Glen Research is pleased to offer two new products for the synthesis of oligonucleotides. The new products allow for the preparation of hybridization probes with increased affinity for complementary sequences. Both are phosphoramidites that can be readily introduced via automated DNA synthesis at the end of solid phase syntheses. The caps favor the formation of stable Watson-Crick duplexes by stacking on the terminal base pair (Figure 1). Melting point increases of over 10 °C per modification can be realized for short duplexes.1,2
The caps fit canonical Watson-Crick base pairs and do not stack well on mismatched base pairs. This leads to increased base pairing selectivity at the terminal and the penultimate position of oligonucleotides featuring the caps. Base pairing fidelity is usually low at the termini, where fraying occurs frequently in the absence of caps. The beneficial effects of the caps are also realized when longer target strands are bound, so there is no need for blunt ends for the duplexes formed.1,2 The caps, when attached to the terminus of an oligonucleotide, also facilitate purification as their lipophilicity leads to prolonged retention on reversed phase columns or cartridges. Finally, capping of termini may discourage the degradation of oligonucleotides by exonucleases. Figure 2 shows the structures of the phosphoramidites producing the caps.

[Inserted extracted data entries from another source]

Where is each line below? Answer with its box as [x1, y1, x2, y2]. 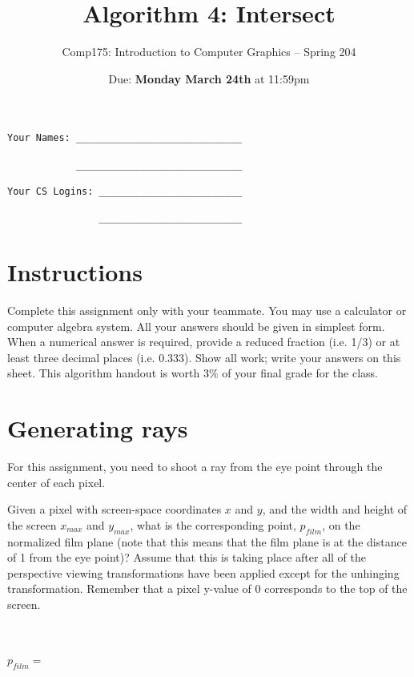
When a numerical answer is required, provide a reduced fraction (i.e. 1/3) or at [7, 333, 400, 350]
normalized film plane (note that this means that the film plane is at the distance [7, 533, 407, 550]
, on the [322, 516, 360, 533]
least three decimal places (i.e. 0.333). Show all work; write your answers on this [7, 349, 401, 365]
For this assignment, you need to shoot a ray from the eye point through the [7, 458, 383, 475]
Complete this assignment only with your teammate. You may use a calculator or [7, 302, 407, 319]
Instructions [7, 256, 143, 288]
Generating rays [7, 412, 188, 445]
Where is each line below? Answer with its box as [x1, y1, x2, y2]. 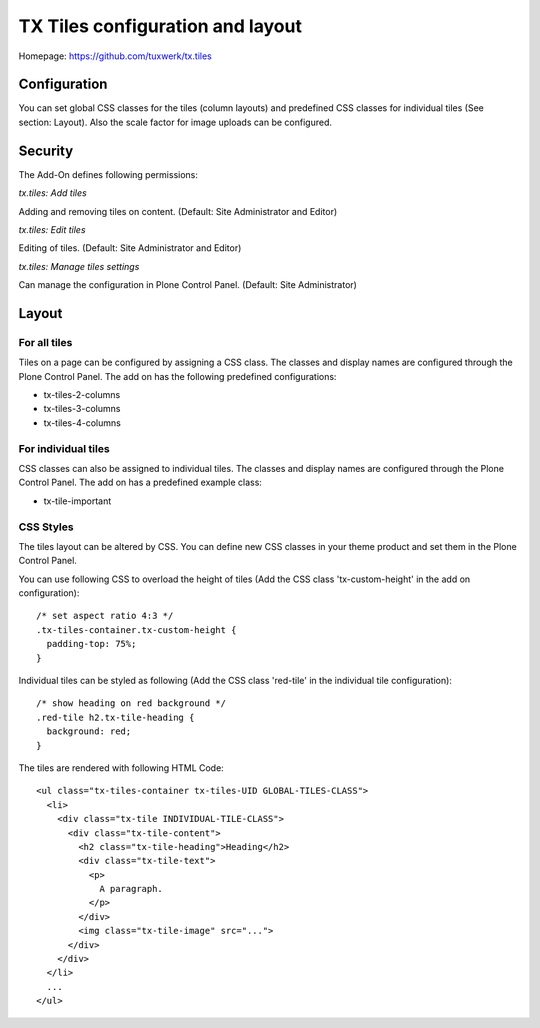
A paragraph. [99, 883, 164, 895]
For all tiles [18, 335, 73, 349]
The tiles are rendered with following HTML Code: [18, 761, 224, 774]
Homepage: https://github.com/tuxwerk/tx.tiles [18, 50, 212, 62]
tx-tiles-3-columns [43, 403, 121, 415]
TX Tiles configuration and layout [18, 15, 302, 37]
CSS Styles [18, 520, 74, 534]
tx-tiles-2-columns [43, 389, 121, 401]
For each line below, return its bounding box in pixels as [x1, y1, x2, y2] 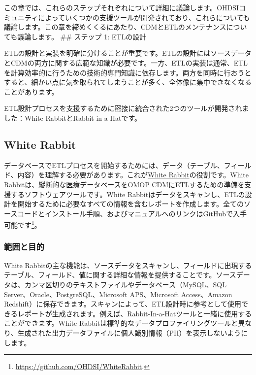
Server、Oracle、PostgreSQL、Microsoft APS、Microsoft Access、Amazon [4, 289, 232, 299]
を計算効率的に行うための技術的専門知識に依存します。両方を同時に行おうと [4, 67, 252, 77]
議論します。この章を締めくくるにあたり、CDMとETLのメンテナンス [4, 22, 226, 32]
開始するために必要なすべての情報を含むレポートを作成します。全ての [17, 199, 244, 209]
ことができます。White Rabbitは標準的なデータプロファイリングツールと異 [4, 318, 245, 328]
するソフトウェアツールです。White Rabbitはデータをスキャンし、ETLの [10, 189, 245, 199]
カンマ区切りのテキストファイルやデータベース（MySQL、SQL [24, 279, 226, 289]
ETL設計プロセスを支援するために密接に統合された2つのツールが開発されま [4, 103, 249, 113]
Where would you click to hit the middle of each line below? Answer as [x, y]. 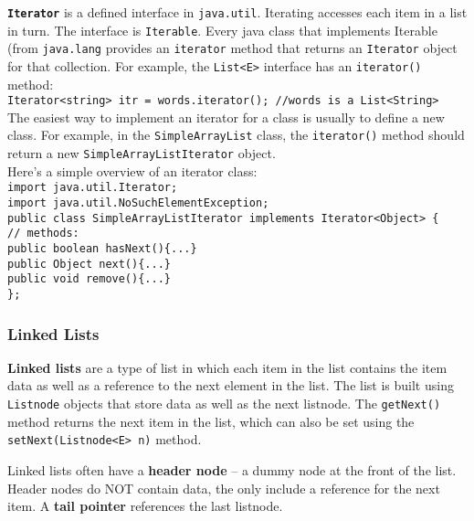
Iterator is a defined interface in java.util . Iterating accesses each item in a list [237, 12]
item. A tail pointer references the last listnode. [145, 506]
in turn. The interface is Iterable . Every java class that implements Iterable [222, 30]
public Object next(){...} [89, 264]
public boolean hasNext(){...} [102, 249]
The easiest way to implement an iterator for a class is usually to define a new [226, 117]
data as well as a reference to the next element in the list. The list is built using [231, 385]
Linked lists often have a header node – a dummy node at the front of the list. [232, 469]
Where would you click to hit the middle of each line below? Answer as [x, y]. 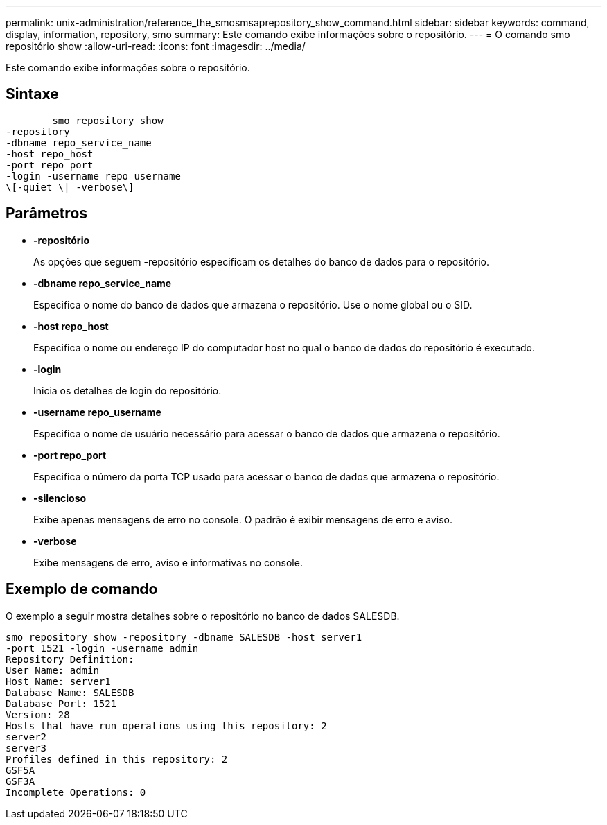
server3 [26, 748]
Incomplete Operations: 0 [76, 792]
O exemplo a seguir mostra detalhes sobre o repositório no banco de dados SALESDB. [203, 616]
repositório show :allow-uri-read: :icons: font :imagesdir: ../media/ [156, 46]
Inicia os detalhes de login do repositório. [127, 390]
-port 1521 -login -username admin [102, 648]
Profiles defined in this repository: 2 [117, 759]
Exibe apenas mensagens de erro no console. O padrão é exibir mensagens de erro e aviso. [243, 519]
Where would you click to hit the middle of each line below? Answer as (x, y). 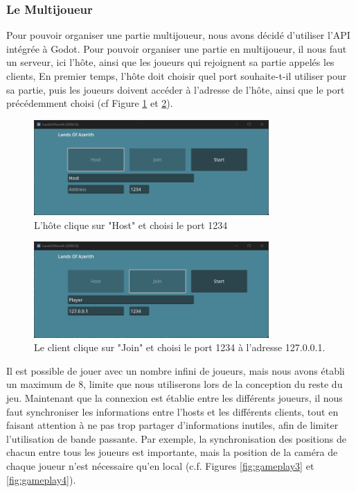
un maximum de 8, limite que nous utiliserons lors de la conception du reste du (175, 384)
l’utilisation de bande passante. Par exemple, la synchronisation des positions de (176, 438)
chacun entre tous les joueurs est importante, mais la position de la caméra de (172, 452)
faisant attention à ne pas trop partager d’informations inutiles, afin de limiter (172, 425)
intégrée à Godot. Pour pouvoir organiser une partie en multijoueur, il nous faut (177, 48)
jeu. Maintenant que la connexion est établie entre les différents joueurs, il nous (175, 397)
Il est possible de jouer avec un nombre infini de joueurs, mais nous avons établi (176, 370)
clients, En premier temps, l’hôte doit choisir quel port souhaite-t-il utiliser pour (177, 76)

|Trimethoxystilbene (1)||Pyrenylmethylpyrrolindol (2)|
Stilbenes have been successfully employed for covalently bridging the termini of oligonucleotide hairpins.3 The trimethoxystilbene cap that is now available is the result of a recent study that focused on stilbenes that are covalently linked to only one of the two strands forming a duplex.1 The three methoxy substituents interact with the 2’-methylene group of the nucleoside in the target strand (Figure 3), as shown in a recent high resolution structure.4 Together with the stacking on the terminal base pair, this leads to much-improved mismatch discrimination. The effect is observed for any of the four possible base pairs at the terminus.1
When employed for hybridization probes immobilized on a glass surface in the form of a DNA microarray, the trimethoxystilbene cap increases the signal for the fully complementary target strand.1 This feature is particularly important for A/T-rich sequences that often cause false negatives. The selective stabilization of neighboring Watson-Crick base pairs helps to suppress cross hybridization that would otherwise lead to stronger false positive results.1
Figure 4 shows a recent example of a hybridization result involving a DNA microarray, where enhanced target signal as well as improved mismatch discrimination at the very terminus of the probe:target duplex are demonstrated.
This phosphoramidite (2), when employed in the last step of an oligonucleotide synthesis, will produce a cap that is more lipophilic than the trimethoxystilbene. The aromatic stacking moiety is linked to the terminus of the DNA through a more rigid, cyclic linker than in the case of (1). This feature may prove advantageous for researchers interested in exploiting the special photophysical properties of the pyrenyl substituent. The pyrrolindol linker is stereoregular, leading to a single product that can be readily purified by HPLC. The pyrenyl cap is the lead compound discovered in a recent combinatorial study that evaluated over 40 different caps.2 The cap proved particularly successful for hybridization probes with a 5’-terminal deoxyadenosine residue.2 Again, its duplex-stabilizing effect does not require blunt ends. The tertiary amino group can be expected to be protonated at physiological pH, producing a cationic functionality that may help to attract target strands electrostatically. The five membered ring presenting the pyrenyl stacking unit mimics the deoxyribose of natural nucleosides, making duplexes terminating in this cap more similar in shape to unmodified DNA than those capped with the trimethoxystilbene.
We are indebted to Professor Clemens Richert, Institute of Organic Chemistry, University of Karlsruhe, for sharing with us the information included in this article.